Keraguan juga muncul di antara para peneliti. Salah satunya adalah Christine Benn, seorang peneliti kesehatan global di Universitas Denmark Selatan di Kopenhagen, yang telah memimpin kampanye kesehatan masyarakat di Afrika Barat selama beberapa dekade.
Ketika rekannya dari Denmark menyarankan untuk membagikan masker kain pelindung kepada orang-orang di Guinea-Bissau, Afrika Barat, untuk mencegah penyebaran virus corona, Benn tidak begitu yakin.
“Saya berkata, ‘Ya, itu bisa menjadi hal yang baik, tetapi data tentang keefektifan masker wajah terbatas,” “kata Benn.

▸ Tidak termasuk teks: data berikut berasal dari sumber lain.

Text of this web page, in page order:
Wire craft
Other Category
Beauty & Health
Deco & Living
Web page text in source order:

Itu terjadi pada bulan Maret, tetapi pada bulan Juli Benn dan timnya menemukan cara untuk memberikan data topeng yang diperlukan. Mereka yakin masker wajah ini membantu membendung virus Corona.
Mereka membagikan ribuan selimut wajah yang terbuat dari kain produksi lokal kepada masyarakat. Ini adalah bagian dari uji coba terkontrol secara acak yang mungkin merupakan uji coba terbesar di dunia tentang efektivitas masker terhadap penyebaran COVID-19.

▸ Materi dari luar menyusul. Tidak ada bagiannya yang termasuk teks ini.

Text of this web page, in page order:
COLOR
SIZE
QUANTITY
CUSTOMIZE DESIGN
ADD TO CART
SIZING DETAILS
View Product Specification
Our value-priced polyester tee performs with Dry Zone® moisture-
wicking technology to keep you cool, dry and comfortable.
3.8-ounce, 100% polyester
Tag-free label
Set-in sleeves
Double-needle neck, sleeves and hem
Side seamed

Masker wajah adalah simbol dari pandemi yang merajalela yang telah membuat sakit 35 juta orang dan menewaskan lebih dari satu juta orang. Di rumah sakit dan fasilitas kesehatan lainnya, penggunaan masker kelas medis jelas mengurangi penularan virus SARS-CoV-2.
Namun, untuk jenis masker yang digunakan orang, datanya berantakan, berbeda, dan sering kali terburu-buru. “Orang yang melihat bukti memahaminya secara berbeda,” kata Baruch Fischhoff, psikolog di Carnegie Mellon University di Pittsburgh, Pa., Dalam laman Science. nature.com.